* AVAILABLE DATA *
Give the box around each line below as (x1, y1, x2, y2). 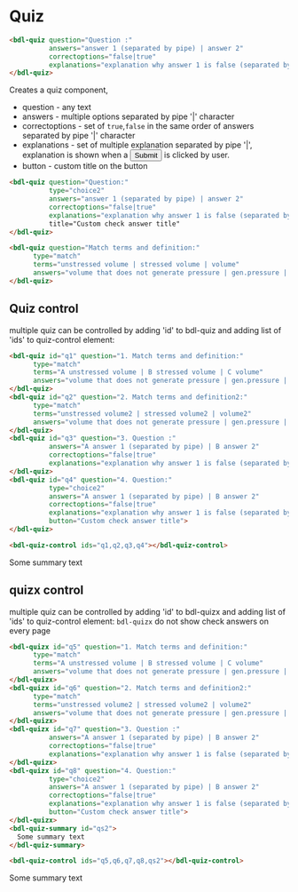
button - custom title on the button (21, 161, 148, 171)
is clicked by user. (163, 149, 231, 161)
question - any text (21, 102, 91, 113)
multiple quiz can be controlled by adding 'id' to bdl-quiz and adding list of (9, 324, 282, 335)
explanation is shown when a (21, 149, 129, 161)
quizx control (9, 583, 84, 598)
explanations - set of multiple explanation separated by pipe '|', (21, 139, 253, 150)
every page (9, 625, 51, 636)
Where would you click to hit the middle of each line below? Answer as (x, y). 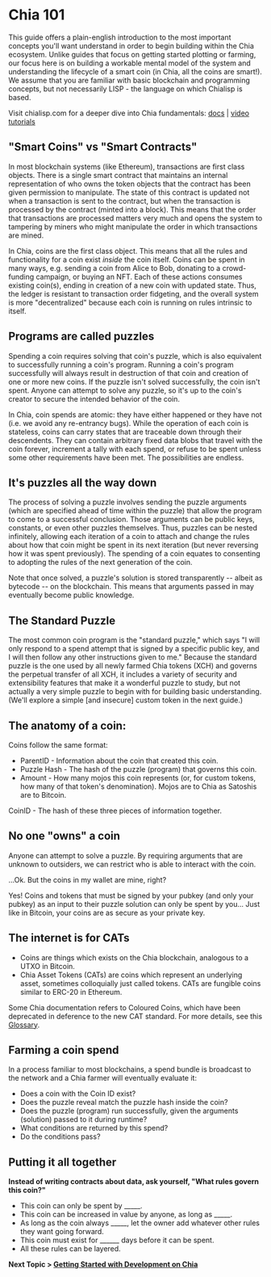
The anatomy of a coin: (67, 725)
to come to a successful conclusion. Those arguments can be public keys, (132, 520)
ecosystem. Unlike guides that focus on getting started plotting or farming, (132, 54)
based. (20, 97)
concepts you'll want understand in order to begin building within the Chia (131, 45)
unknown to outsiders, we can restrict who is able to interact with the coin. (132, 864)
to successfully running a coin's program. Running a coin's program (121, 365)
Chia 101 (37, 15)
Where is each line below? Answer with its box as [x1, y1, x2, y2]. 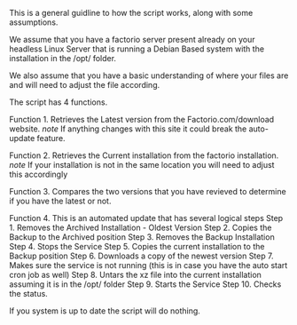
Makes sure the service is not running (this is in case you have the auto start [9, 260, 288, 270]
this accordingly [9, 169, 68, 179]
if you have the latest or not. [9, 195, 112, 206]
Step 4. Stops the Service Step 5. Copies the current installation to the [9, 242, 265, 251]
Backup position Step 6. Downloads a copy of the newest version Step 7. [9, 250, 274, 261]
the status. [9, 289, 49, 298]
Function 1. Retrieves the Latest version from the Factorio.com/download [9, 115, 275, 124]
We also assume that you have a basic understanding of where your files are [9, 70, 289, 81]
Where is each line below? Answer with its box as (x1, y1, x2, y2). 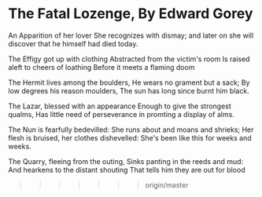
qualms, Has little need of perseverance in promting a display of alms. (8, 109, 234, 119)
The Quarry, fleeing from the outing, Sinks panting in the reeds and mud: (8, 156, 244, 166)
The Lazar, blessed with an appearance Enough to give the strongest (8, 101, 232, 111)
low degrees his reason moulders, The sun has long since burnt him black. (8, 86, 249, 95)
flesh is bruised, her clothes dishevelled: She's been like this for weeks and (8, 133, 252, 142)
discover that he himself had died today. (8, 38, 138, 48)
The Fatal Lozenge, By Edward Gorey (8, 5, 253, 23)
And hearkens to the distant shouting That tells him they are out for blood (8, 165, 245, 174)
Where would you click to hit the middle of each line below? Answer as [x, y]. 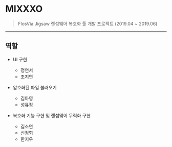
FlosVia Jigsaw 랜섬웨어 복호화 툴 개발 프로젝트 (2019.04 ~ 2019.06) [88, 23]
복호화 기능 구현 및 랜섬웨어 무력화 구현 [52, 115]
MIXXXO [24, 9]
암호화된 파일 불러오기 [35, 87]
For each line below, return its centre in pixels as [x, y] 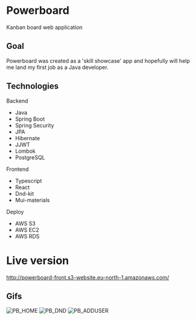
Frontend [18, 169]
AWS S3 [25, 223]
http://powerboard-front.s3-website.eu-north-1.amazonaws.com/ [88, 277]
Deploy [15, 211]
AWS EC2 [27, 229]
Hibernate [28, 138]
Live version [38, 261]
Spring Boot [30, 119]
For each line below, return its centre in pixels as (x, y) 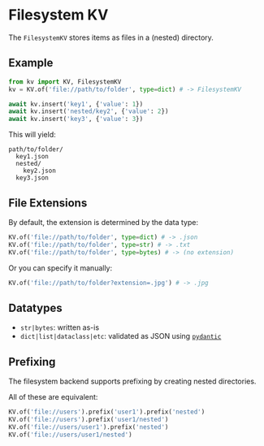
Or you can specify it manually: (61, 268)
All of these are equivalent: (53, 397)
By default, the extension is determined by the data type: (104, 222)
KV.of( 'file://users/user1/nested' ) (70, 435)
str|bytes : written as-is (60, 327)
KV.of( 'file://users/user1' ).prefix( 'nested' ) (89, 427)
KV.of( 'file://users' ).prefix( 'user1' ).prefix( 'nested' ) (107, 412)
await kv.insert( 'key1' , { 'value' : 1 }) (76, 104)
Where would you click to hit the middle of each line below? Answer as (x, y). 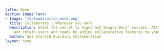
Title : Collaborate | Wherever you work (51, 23)
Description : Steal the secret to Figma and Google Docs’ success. (80, 28)
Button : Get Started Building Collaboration (55, 37)
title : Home (17, 9)
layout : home (18, 41)
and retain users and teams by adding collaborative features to (82, 32)
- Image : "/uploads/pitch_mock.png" (42, 18)
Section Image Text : (26, 14)
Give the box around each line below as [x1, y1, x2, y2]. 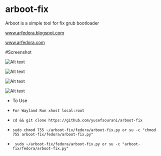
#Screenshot [5, 49, 32, 55]
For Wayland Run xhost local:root [12, 108, 84, 113]
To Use [12, 97, 27, 103]
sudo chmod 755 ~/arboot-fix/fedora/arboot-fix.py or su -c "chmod [12, 127, 156, 132]
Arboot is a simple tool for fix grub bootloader [5, 20, 99, 26]
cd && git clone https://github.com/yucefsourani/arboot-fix [12, 117, 143, 123]
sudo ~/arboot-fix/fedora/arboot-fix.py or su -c [14, 141, 120, 146]
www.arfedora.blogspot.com [5, 29, 64, 35]
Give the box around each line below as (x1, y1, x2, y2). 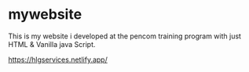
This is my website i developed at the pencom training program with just (8, 31, 242, 41)
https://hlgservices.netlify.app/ (8, 55, 108, 64)
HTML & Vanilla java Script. (8, 39, 96, 49)
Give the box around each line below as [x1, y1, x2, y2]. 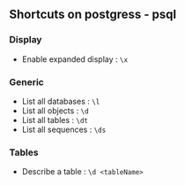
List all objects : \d [21, 105, 90, 116]
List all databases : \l [21, 96, 100, 106]
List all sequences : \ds [21, 124, 107, 135]
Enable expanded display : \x [21, 53, 129, 65]
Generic [9, 75, 44, 88]
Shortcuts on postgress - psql [9, 7, 177, 22]
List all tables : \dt [21, 114, 89, 125]
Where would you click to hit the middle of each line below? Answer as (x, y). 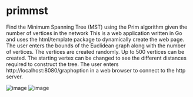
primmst (27, 11)
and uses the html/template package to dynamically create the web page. (95, 39)
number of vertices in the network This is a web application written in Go (94, 33)
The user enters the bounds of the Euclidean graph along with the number (96, 46)
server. (15, 77)
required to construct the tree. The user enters (62, 64)
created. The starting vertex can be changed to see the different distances (96, 58)
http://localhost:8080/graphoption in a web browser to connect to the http (96, 70)
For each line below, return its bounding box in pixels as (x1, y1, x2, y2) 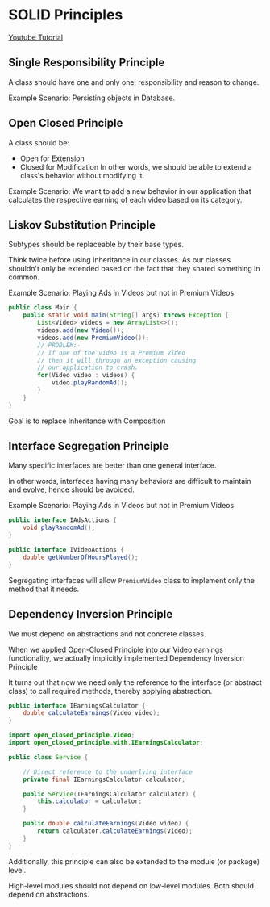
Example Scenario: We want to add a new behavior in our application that (8, 186, 251, 195)
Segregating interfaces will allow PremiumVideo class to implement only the (8, 575, 255, 585)
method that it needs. (8, 584, 79, 594)
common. (8, 272, 40, 282)
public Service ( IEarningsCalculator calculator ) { (23, 790, 197, 798)
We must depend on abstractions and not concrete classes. (8, 628, 206, 639)
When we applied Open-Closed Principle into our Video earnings (8, 645, 223, 654)
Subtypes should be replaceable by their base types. (8, 240, 184, 250)
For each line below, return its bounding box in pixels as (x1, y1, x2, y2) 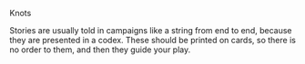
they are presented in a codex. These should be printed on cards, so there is (9, 35, 296, 45)
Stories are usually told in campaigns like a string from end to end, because (9, 25, 292, 35)
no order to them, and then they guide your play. (9, 44, 191, 55)
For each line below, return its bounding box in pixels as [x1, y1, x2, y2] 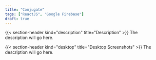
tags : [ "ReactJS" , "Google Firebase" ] [5, 12, 84, 17]
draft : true [5, 16, 29, 21]
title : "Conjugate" [5, 7, 45, 12]
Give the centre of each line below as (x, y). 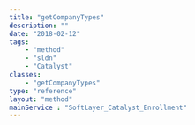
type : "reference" (43, 91)
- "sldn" (41, 58)
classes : (25, 75)
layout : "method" (41, 99)
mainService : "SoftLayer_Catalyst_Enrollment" (98, 107)
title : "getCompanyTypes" (56, 17)
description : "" (39, 26)
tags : (19, 42)
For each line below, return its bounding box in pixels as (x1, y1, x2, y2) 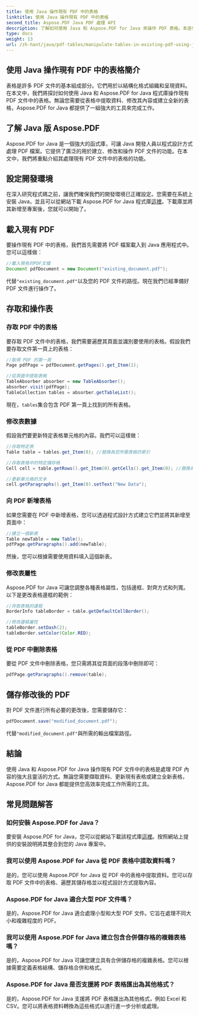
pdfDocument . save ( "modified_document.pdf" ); (6, 718, 118, 724)
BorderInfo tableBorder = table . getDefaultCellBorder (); (6, 608, 150, 615)
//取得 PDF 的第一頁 (6, 356, 52, 363)
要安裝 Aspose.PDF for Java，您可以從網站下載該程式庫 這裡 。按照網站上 (6, 833, 184, 840)
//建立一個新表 (6, 531, 38, 537)
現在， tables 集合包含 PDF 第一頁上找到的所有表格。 (6, 401, 134, 408)
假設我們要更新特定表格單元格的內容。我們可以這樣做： (6, 432, 141, 439)
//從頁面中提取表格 (6, 373, 47, 379)
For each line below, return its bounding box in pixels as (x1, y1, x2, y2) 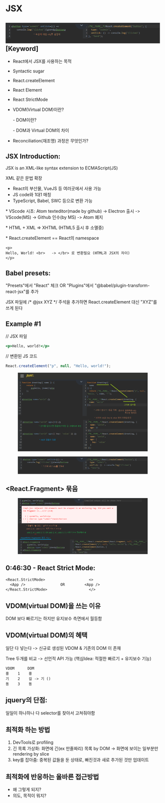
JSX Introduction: (5, 152, 61, 161)
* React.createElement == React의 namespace (5, 235, 99, 241)
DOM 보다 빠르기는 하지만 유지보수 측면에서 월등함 (5, 616, 102, 621)
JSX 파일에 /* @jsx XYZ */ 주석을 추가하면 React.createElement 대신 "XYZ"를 (5, 299, 157, 305)
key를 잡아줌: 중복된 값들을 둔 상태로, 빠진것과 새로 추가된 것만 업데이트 (12, 757, 149, 763)
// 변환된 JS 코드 (5, 353, 38, 359)
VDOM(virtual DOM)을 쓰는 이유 (5, 601, 101, 610)
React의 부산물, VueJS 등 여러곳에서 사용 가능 (12, 185, 102, 191)
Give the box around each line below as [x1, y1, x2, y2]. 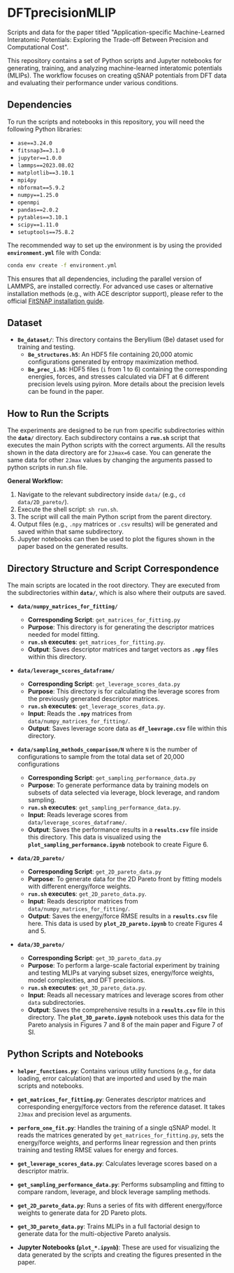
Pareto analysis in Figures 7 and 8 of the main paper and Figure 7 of [27, 1021, 224, 1029]
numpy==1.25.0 [17, 191, 59, 198]
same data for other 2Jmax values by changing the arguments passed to [7, 456, 213, 464]
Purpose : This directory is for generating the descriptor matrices [27, 623, 214, 631]
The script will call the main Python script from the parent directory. [17, 513, 212, 521]
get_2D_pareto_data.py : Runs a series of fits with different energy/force [17, 1201, 223, 1209]
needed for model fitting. [27, 631, 100, 639]
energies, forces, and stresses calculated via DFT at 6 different [27, 372, 210, 381]
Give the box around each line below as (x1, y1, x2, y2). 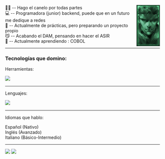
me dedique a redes (5, 17, 46, 23)
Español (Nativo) (5, 124, 39, 130)
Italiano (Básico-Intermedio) (5, 134, 62, 140)
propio (5, 28, 19, 33)
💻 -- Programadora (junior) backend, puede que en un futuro (5, 10, 130, 16)
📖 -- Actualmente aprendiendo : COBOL (5, 38, 85, 44)
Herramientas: (5, 66, 34, 72)
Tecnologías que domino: (5, 55, 67, 62)
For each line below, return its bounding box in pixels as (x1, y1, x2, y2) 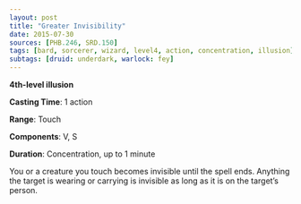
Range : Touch (9, 114, 62, 124)
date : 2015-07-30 (9, 30, 74, 38)
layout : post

* EXERCISE DETAILS *
Each line holding the word "application" must be pulled from the records.

* RESULT FOR THIS EXERCISE *
number of vertices in the network This is a web application written in Go (94, 33)
Example Scenario: We want to add a new behavior in our application that (8, 186, 251, 195)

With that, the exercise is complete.